第一章西出阳关有故人:初到美国
没去美国之前,麦琪就信誓旦旦地对方慈说,到了美国也要拿两个博士学位。方慈在法国获得的博士学位是双料的,既是美术史又是考古学,麦琪下定决心要和他平起平坐。方慈平和地表示随她的便,想上多久的学都行,说在美国上学没有年龄限制,并在麦琪未出国门之时就已经把她在美国入学手续办妥了。
攻读学位
1985年元月2号麦琪离开上海虹桥机场,于当天抵达美国纽约肯尼迪国际机场,时差还没有完全倒过来就坐进教室开始了硕士学位的学习。方慈鼓励麦琪选择图书馆学专业,说这个专业很适合女性。在国内麦琪对这个专业没有研究过,一般人对它的概念都很模糊,又总见老弱病残或不能干其他工作的人或新调来的某位新领导的老婆,都被安排进了图书馆,众人便认为这是一个什么人想干就能干、或是什么人不想干也能干的工种。那个时候国内似乎只有一个大学开设图书馆学专业,到底都教些什么学些什么,就更无人知晓了。

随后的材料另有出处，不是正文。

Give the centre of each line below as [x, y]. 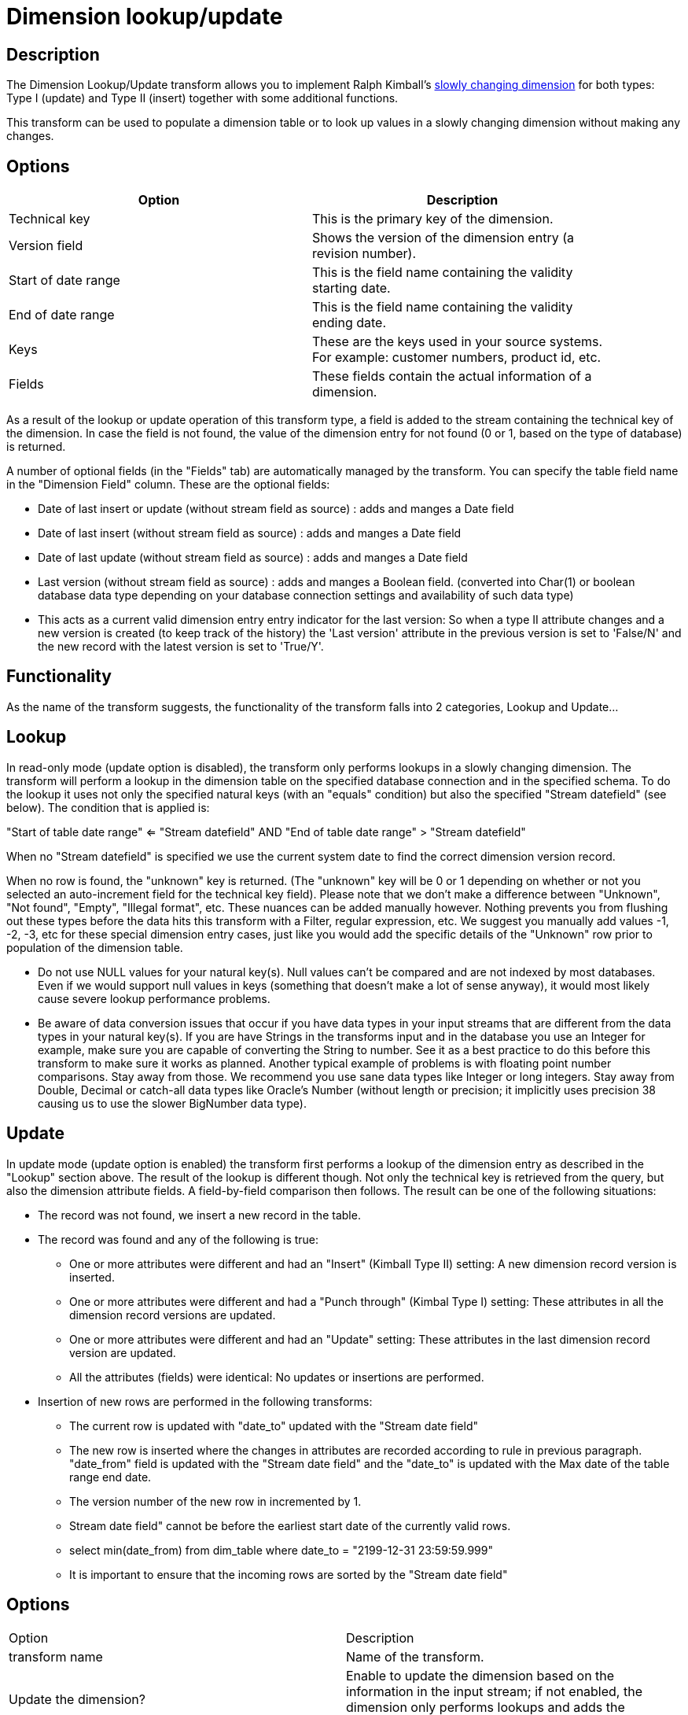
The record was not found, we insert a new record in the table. [199, 1215]
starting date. [351, 288]
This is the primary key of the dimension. [433, 219]
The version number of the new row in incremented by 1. [215, 1501]
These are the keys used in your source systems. [458, 342]
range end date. [110, 1477]
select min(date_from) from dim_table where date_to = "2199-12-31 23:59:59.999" [281, 1550]
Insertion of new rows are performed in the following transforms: [205, 1401]
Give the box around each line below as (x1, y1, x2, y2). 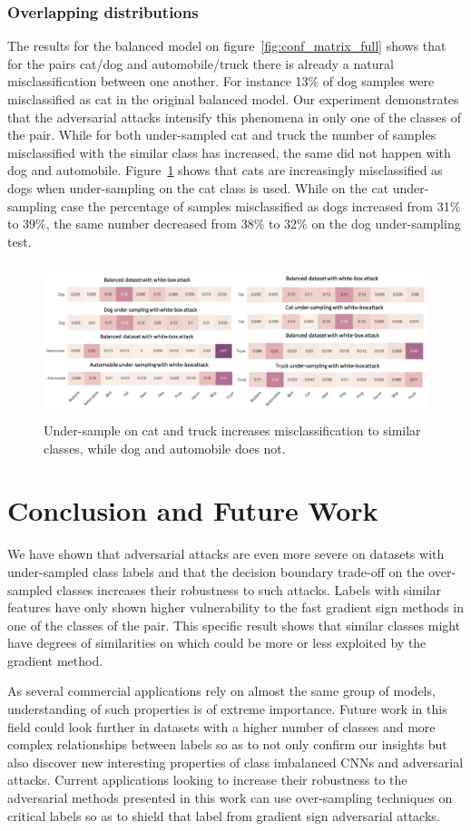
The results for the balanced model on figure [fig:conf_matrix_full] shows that (7, 36, 446, 55)
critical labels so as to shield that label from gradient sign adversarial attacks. (7, 806, 440, 825)
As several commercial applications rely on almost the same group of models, (7, 681, 436, 700)
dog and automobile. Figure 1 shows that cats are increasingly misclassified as (7, 161, 443, 180)
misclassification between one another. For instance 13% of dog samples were (7, 72, 435, 91)
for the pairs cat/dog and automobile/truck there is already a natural (7, 54, 394, 73)
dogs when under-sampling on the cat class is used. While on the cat (7, 178, 389, 197)
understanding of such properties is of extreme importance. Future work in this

开始接触到这个专业后,麦琪才知道与原来在国内想象的情况大相径庭。在美国任何一个正规图书馆找一份专职工作,具备这个专业的硕士学历是必须的。为拿到这个学位,麦琪要积满36个学分,即要上12门课,外加一篇毕业论文。麦琪在国内的本科是英文专业,这对麦琪在国外的学习帮助不小,虽然在刚开始时也经常被方言俚语搞得一愣一愣的,美国老师在课堂上也经常使用俚语。

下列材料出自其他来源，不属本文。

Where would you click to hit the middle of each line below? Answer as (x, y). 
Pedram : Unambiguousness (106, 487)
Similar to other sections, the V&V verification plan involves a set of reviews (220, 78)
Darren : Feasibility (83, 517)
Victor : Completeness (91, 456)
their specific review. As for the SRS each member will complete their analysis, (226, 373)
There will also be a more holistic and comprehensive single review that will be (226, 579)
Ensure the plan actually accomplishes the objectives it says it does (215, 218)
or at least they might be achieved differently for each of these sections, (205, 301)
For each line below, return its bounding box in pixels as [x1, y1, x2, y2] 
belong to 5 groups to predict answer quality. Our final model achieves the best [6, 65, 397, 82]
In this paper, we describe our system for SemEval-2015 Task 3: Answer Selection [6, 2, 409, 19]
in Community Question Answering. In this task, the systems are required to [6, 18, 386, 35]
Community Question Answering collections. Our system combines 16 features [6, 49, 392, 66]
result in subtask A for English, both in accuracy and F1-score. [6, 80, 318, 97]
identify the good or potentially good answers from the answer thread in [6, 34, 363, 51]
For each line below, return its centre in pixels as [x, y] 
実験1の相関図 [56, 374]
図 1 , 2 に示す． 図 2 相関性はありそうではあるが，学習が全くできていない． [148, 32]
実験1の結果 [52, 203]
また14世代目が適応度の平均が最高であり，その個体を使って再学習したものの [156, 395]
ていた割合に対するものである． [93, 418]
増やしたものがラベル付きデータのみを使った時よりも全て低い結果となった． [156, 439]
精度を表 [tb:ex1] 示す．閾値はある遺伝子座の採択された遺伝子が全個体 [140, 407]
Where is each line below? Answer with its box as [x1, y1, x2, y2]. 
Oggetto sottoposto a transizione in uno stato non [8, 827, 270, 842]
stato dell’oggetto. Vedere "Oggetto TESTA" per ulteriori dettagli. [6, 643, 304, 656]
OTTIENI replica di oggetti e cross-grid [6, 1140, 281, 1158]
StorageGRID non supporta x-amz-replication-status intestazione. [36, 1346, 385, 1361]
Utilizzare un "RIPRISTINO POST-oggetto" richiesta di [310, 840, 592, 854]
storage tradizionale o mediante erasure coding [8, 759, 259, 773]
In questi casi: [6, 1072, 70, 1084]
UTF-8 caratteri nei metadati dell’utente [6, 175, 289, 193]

另一个优势是麦琪可以全力以赴地投入到学习中,不像其他大多数中国留学生那样一边上学还要一边打工挣学费或生活费,而麦琪把业余时间和精力几乎都花在了学习上,平时就连饭也很少做。方慈全心全意诚心诚意地支持麦琪读书,对妻子为了学习不能给他每天做饭从来没有发过一句牢骚或怨言。刚到美国时麦琪没有学开车,方慈便义无反顾地接送麦琪上下课,麦琪坐在课堂里听课,他就坐在课堂外看书等候。凡是认识麦琪的人,无论是中国人还是美国人,都对麦琪十二分的羡慕。
撰写书评
系里与一家儿童读物出版社有个合作,他们出版的新书进入市场之前,每本书都要附有一篇书评,所以新书一到,系主任的秘书就会来通知学生撰写书评。麦琪是系里唯一的中国学生,所以一有了与中国有关的图书,秘书都会主动喊麦琪去她办公室取书。
那些儿童读物的纸张很漂亮,里面的彩色插图也十分精致,但是书中的内容不禁让人眼镜大跌。麦琪本着对读者负责的原则,每篇书评都写得很认真,但是连续写了几篇后,原有的兴致和热情一扫而光。麦琪真心希望出版社能放下身段,预先征求一下专家内行的意见,然后对错误的内容进行修改之后再付诸印刷,否则,不但书评起不到任何作用,书中的谬误不能及时得到纠正而以讹传讹、误人子弟!
比如,有一本书是写一个美国人去中国小住时的所见所闻,其中有一个很无厘头的描述让麦琪哭笑不得,想起当年给那18名美国学员做辅导员的时候也不乏有此情景,但是后来那帮人中没听说有人写书哦。那就好。
中美两国文化的差异实在是太大了,麦琪无限感慨。即使英语水平再高,有些东西无论怎么翻译和解释,外国人可能永远都搞不明白。在遇到这种情况的时候,对外国友人提出的问题,你必须给出答案,但是有的答案是真实的却无法说清,无奈之下便出现了善意的谎言。外国人相信了,于是回家写书,把谎言也写了进去。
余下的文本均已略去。